Please report how many lines of the following entries hold the word "demo", giving the number alone.

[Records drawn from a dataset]
---*---

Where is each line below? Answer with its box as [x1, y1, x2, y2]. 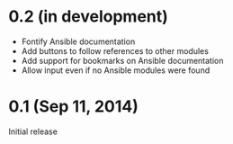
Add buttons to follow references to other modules [21, 45, 209, 56]
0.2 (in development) [8, 6, 168, 27]
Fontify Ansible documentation [21, 36, 136, 47]
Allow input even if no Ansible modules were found [21, 65, 211, 76]
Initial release [8, 126, 58, 137]
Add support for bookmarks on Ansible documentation [21, 55, 224, 66]
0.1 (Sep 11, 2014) [8, 96, 139, 117]
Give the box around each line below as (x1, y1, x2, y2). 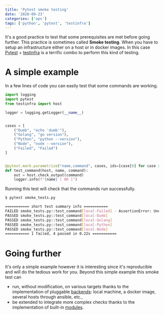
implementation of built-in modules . (12, 304, 84, 310)
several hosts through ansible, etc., (12, 294, 83, 300)
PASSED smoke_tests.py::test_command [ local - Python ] (5, 222, 112, 227)
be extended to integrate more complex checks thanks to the (12, 299, 135, 305)
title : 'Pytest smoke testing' (5, 7, 69, 12)
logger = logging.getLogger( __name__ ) (5, 110, 84, 115)
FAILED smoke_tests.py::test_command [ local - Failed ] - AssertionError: (5, 209, 152, 214)
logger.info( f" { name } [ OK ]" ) (14, 177, 78, 182)
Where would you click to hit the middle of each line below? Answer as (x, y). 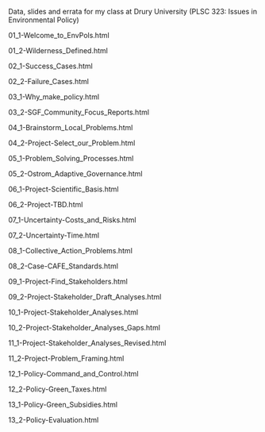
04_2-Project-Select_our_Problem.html (72, 143)
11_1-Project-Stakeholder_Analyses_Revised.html (87, 343)
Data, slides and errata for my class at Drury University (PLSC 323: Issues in (133, 12)
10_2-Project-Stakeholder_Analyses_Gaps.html (84, 328)
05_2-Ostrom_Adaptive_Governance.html (75, 174)
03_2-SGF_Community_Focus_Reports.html (79, 112)
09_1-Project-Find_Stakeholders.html (68, 282)
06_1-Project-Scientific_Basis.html (63, 189)
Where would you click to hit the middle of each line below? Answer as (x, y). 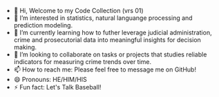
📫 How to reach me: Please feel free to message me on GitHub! (105, 69)
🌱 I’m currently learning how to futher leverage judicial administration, (113, 32)
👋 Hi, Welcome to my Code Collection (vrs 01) (78, 11)
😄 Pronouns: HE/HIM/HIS (50, 79)
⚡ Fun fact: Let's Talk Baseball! (57, 87)
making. (25, 47)
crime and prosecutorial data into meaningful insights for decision (107, 40)
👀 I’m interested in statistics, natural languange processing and (103, 18)
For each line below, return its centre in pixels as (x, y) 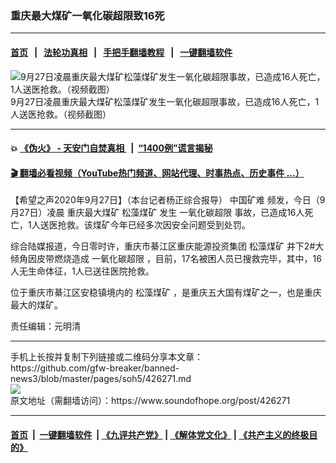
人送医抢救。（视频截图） (61, 114)
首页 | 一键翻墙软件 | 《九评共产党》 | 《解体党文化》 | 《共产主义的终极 (160, 434)
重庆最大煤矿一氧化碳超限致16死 (87, 15)
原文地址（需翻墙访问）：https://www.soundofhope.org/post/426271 (150, 401)
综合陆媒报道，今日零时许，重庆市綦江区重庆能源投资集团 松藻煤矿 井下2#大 (167, 246)
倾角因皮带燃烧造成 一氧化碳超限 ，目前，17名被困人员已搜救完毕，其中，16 (166, 259)
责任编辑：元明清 (45, 326)
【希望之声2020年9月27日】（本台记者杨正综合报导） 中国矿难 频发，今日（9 (168, 200)
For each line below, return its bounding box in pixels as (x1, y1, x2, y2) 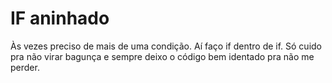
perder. (10, 61, 40, 73)
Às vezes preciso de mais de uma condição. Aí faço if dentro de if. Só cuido (10, 40, 323, 52)
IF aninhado (10, 7, 110, 30)
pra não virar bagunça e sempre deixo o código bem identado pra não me (10, 50, 315, 62)
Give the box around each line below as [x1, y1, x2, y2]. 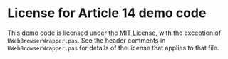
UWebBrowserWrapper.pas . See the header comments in [7, 36, 166, 44]
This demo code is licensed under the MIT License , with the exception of [7, 28, 222, 37]
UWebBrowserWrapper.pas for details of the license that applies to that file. [7, 43, 219, 52]
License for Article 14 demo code [7, 5, 207, 21]
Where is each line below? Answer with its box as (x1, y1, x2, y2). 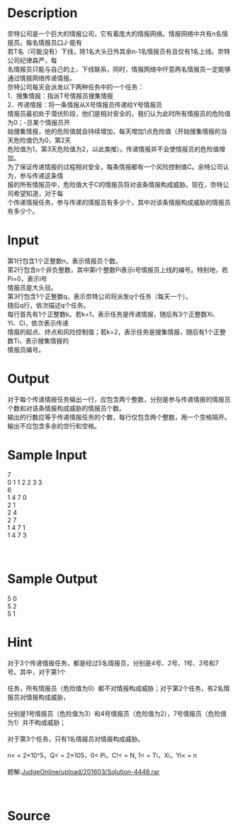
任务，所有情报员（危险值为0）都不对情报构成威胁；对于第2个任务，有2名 (7, 684, 224, 692)
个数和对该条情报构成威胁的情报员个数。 (7, 403, 125, 413)
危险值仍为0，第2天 (13, 136, 72, 144)
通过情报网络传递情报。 (7, 73, 76, 82)
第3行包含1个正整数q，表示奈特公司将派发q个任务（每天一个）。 (7, 292, 193, 300)
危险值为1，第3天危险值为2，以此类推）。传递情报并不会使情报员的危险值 (7, 144, 220, 153)
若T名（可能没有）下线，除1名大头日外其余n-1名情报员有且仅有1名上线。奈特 (7, 47, 230, 55)
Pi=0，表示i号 (7, 274, 47, 283)
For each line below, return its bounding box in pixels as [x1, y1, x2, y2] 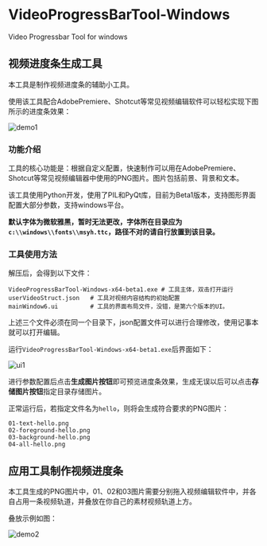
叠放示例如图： [8, 513, 57, 523]
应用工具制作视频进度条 [8, 464, 123, 478]
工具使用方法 [8, 248, 58, 259]
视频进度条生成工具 [8, 57, 103, 71]
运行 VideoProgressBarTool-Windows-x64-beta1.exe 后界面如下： [8, 345, 214, 354]
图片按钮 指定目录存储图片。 [14, 387, 106, 396]
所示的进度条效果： [8, 106, 72, 116]
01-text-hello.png [8, 419, 69, 427]
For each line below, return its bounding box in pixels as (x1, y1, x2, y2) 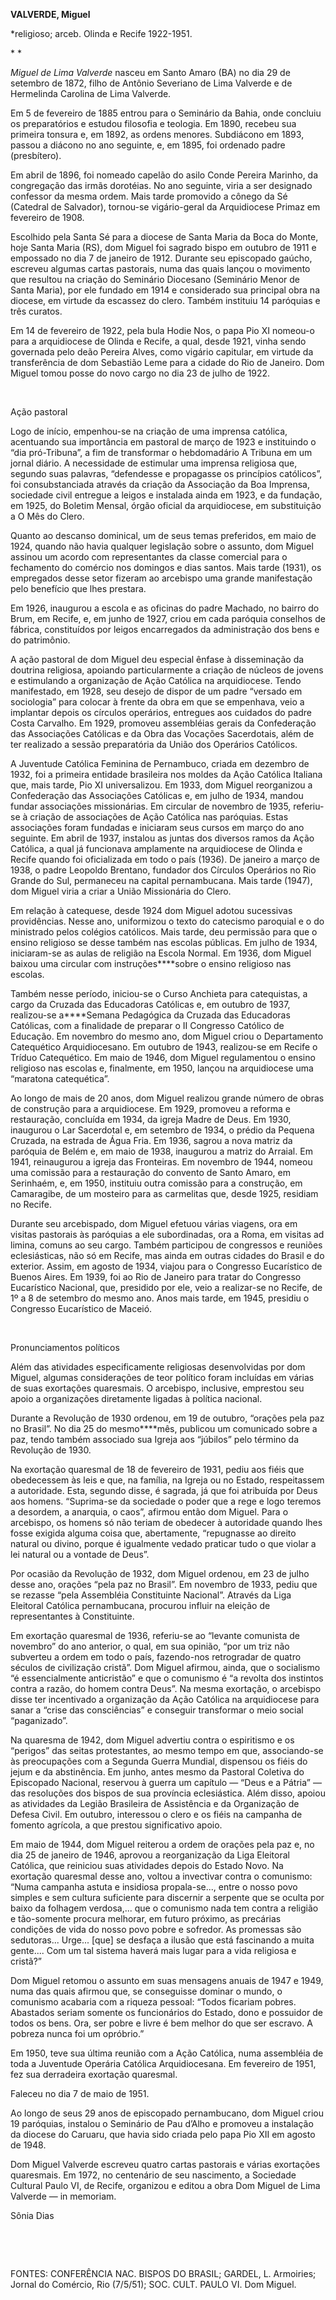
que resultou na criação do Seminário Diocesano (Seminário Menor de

---*---

• [ANSWER] 2